這是她十八歲的生辰,鍾夫人本想設宴邀友給她大辦一回的,想到這一年府中發生了那麼多事情,不想太惹眼,又把這個念頭歇下了。
不過雖然沒張揚,到了這一日也是足夠熱鬧的。
這日沒落雪,但天很冷,長明街的河道都結了冰。
一大早,剛用完早膳,宋曦就來了,她沒帶夫婿,到了之後就與鍾遙進了閨房,嘀嘀咕咕說了許多。
再之後,各處的慶生禮都送來了,多是近些日子與鍾府有來往的人家,或是想借著鍾遙與永安侯府交好的。
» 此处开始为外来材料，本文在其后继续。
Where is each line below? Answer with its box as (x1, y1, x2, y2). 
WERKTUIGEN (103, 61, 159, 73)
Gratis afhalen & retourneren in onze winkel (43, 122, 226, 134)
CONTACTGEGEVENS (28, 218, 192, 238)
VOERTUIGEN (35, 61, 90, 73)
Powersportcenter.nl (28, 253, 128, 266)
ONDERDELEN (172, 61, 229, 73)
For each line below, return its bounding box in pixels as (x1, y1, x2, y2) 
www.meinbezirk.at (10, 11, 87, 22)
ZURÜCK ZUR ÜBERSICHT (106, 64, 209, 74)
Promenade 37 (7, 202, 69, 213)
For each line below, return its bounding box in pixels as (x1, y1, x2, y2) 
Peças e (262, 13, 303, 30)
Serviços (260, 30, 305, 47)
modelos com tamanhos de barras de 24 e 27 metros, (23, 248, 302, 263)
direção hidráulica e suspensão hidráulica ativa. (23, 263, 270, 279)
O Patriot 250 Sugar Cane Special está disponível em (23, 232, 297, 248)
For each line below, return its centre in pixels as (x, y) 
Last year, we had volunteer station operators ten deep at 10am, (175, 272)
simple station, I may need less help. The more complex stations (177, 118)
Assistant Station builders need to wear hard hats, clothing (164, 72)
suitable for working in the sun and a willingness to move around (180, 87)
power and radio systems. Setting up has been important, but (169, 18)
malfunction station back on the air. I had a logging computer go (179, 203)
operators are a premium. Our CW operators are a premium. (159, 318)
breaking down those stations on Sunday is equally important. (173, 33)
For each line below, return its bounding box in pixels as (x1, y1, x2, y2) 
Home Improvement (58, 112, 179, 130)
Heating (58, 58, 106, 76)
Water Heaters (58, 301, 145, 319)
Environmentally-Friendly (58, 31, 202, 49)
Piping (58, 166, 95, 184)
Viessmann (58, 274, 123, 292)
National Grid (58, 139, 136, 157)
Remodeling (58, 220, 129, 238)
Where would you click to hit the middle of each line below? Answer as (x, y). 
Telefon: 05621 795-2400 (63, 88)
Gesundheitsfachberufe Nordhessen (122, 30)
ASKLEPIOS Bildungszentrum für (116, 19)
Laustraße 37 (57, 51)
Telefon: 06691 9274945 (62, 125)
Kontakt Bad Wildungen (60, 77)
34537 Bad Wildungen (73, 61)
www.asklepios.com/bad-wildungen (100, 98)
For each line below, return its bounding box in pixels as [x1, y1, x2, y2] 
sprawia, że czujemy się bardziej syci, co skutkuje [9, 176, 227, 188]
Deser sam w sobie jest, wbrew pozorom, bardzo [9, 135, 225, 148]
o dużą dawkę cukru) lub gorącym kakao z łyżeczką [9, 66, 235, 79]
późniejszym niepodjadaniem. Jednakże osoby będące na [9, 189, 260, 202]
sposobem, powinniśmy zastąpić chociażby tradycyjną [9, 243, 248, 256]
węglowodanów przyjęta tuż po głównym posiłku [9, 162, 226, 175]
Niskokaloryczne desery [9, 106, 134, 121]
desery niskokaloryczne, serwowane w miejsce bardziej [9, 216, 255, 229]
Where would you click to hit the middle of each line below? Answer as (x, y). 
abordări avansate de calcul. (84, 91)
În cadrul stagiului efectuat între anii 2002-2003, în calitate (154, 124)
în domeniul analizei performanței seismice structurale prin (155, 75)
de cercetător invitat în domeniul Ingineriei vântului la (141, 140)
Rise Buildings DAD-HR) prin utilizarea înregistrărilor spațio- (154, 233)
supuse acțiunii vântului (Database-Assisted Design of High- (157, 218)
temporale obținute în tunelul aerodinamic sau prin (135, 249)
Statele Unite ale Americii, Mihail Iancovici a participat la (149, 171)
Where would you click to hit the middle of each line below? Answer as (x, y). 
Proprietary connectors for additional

鍾嵐開啟禮盒一個個檢視,只收了些不貴重,且有過來往的清正人家的禮。
只有兩戶人家是例外。
一戶是徐國柱府,一處是永安侯府。
前者是因為交情匪淺,後者是因為馬上就是一家人了,再貴重的禮都是能收的。
謝遲的禮到的早,人卻是下午才來的,同行的還有老老實實的薛枋。
他長高了,低聲說話時,嗓音也由原本的雌雄難辨多了一絲沙啞,又被謝老夫人精緻裝扮了一番,學著謝遲客客氣氣與人說話時,儼然是個貴氣端方的小公子。
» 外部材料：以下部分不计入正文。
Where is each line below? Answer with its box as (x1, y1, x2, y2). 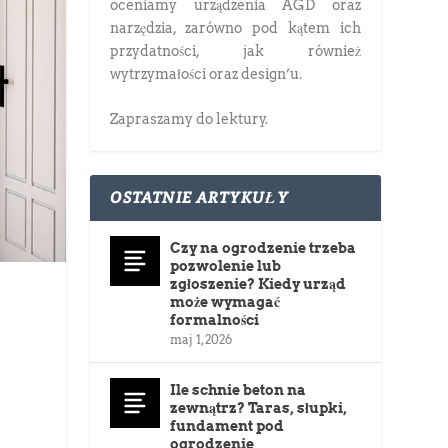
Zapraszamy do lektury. (110, 111, 269, 128)
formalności (170, 312, 260, 329)
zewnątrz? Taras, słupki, (170, 400, 348, 417)
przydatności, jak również (110, 42, 361, 59)
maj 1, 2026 (170, 332, 233, 348)
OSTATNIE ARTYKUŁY (110, 187, 289, 209)
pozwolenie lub (170, 258, 282, 275)
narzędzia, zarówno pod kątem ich (110, 19, 361, 36)
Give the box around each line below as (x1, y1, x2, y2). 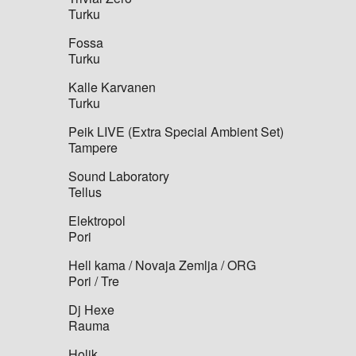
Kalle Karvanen (68, 77, 157, 96)
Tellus (68, 182, 103, 201)
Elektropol (68, 211, 126, 230)
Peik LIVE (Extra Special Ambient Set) (68, 122, 284, 141)
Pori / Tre (68, 271, 120, 290)
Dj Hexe (68, 300, 115, 319)
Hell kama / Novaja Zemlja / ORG (68, 255, 257, 274)
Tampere (68, 137, 118, 157)
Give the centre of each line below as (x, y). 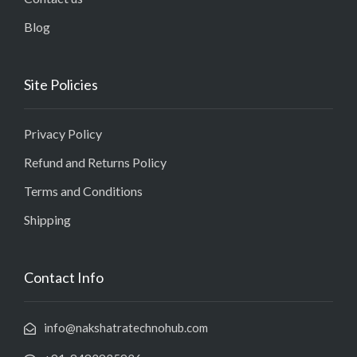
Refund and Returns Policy (95, 162)
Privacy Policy (63, 133)
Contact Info (64, 277)
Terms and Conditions (83, 190)
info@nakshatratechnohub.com (126, 327)
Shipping (47, 219)
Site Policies (61, 84)
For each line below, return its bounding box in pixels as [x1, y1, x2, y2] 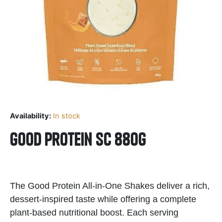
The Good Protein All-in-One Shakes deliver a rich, [10, 180, 210, 191]
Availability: [10, 111, 51, 120]
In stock [53, 111, 80, 120]
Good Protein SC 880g [10, 128, 146, 150]
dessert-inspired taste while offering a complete [10, 194, 196, 204]
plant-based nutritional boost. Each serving [10, 207, 178, 218]
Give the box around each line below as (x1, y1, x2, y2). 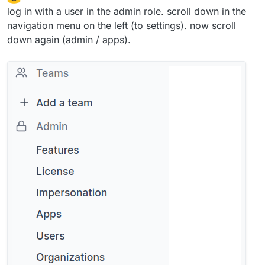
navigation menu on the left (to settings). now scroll (7, 20, 236, 32)
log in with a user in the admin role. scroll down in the (7, 5, 246, 18)
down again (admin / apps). (7, 34, 131, 46)
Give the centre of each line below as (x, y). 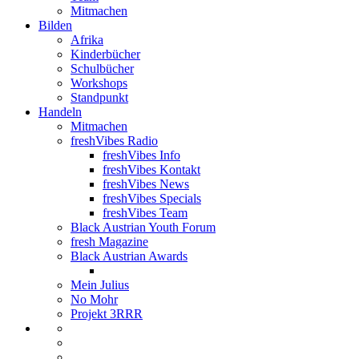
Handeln (60, 111)
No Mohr (94, 299)
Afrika (87, 39)
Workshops (99, 83)
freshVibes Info (141, 155)
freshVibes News (146, 184)
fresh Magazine (109, 241)
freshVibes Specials (152, 198)
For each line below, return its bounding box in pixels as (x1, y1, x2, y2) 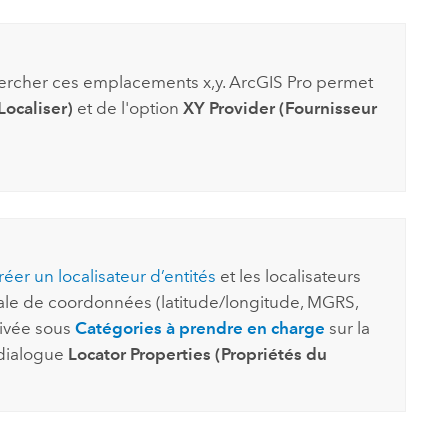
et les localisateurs (215, 266, 361, 287)
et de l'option (72, 97, 183, 118)
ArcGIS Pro (228, 71, 312, 92)
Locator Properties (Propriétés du (67, 344, 327, 365)
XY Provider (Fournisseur (182, 97, 377, 118)
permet (311, 71, 373, 92)
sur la (324, 318, 370, 339)
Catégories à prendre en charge (74, 318, 325, 339)
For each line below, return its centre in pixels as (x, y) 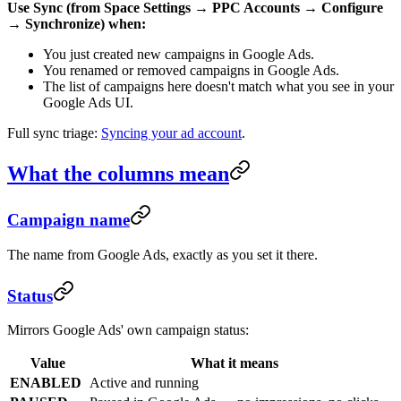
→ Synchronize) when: (77, 24)
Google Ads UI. (88, 103)
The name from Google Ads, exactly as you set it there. (162, 254)
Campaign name (68, 220)
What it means (234, 363)
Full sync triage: (54, 133)
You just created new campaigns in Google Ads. (179, 55)
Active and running (144, 383)
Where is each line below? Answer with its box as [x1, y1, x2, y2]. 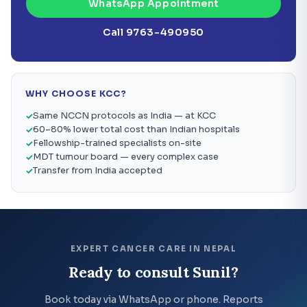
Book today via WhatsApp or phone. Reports [44, 293, 263, 306]
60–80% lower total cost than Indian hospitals [33, 123, 240, 135]
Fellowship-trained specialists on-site [33, 137, 201, 149]
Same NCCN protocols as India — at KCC [33, 110, 216, 121]
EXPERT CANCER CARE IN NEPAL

到鍾府時,鍾嵐去衙門忙公務去了,鍾沭不在,只有鍾懷秩夫婦接待了兩人。
鍾夫人沒認出這就是從前與鍾遙交好的那個“冰霜美人”,還驚奇地問:“這位小公子是?”
謝遲道:“是我祖父故友的孫兒,如今被養在祖母膝下,當喚我一聲兄長。”
一提“兄長”,鍾夫人就記起了侯府的先前那個“義女”。
她瞧了薛枋幾眼,再看了看謝遲,見這兩兄弟一個禮貌回應,一個淡然自若,張口欲言,欲言又止,惹得旁邊的鐘懷秩都疑惑了。
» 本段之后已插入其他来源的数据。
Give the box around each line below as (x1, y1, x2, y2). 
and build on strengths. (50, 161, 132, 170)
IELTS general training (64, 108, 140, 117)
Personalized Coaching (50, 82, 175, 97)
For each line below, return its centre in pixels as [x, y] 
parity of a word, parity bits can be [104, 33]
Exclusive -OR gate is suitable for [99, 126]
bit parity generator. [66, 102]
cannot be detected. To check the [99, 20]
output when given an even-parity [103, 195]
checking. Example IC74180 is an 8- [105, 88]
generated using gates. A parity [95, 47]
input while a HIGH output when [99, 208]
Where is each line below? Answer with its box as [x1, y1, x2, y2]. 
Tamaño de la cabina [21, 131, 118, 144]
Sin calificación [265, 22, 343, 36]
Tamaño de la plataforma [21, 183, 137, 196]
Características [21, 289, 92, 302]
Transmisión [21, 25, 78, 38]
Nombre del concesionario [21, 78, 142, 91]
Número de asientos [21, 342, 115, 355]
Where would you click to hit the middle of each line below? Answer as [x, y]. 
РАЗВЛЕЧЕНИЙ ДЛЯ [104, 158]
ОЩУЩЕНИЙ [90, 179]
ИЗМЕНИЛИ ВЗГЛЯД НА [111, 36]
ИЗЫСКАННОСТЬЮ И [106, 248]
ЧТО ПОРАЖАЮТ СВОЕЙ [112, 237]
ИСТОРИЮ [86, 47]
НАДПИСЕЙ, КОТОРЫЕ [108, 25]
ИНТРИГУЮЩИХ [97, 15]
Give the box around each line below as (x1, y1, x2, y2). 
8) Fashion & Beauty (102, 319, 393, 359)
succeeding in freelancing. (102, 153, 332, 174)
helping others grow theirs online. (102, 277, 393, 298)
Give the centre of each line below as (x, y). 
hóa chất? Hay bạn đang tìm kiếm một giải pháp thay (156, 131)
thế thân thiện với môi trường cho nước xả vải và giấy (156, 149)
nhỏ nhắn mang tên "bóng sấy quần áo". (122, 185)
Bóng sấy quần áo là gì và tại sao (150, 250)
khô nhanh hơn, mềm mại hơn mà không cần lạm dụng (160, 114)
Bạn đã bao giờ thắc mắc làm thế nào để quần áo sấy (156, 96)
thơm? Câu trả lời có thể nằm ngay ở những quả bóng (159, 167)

不過鍾夫人最終嚥下了想說的話,轉而問:“小公子叫甚麼名字?”
謝遲正在飲茶,聞言一頓,看向薛枋。
薛枋不肯用舊時的名字,又不能忘卻父母祖輩,左想右想也拿不定主意到底要姓謝還是姓薛,因此到現在還沒有能出口的名號。
他想了想,道:“叫我謝薛吳楊周吧。”
“……”
謝是侯府姓氏,薛是他父姓,吳是他母姓,楊是父母去世後待他很好的嬤嬤的姓,周是他自己最喜歡的姓。
鍾家幾口人全都被震住了。
謝遲也是眼皮一跳,不過他早就被磨鍊出來了,從容不迫道:“祖母要給他取新名上族譜,新名尚未取好,就先叫謝小弟吧。”
說著,謝遲放下茶盞,問:“鍾遙呢?”
鍾夫人道:“鬧脾氣,在屋裡生悶氣呢。”
前些日子雖說兩邊頻繁來往,但那都是媒人從中間轉達,或是侯府管家與鍾府的長輩們商量,謝遲與鍾遙雖偶爾有見面,但時間都不長,也基本沒甚麼說話的機會。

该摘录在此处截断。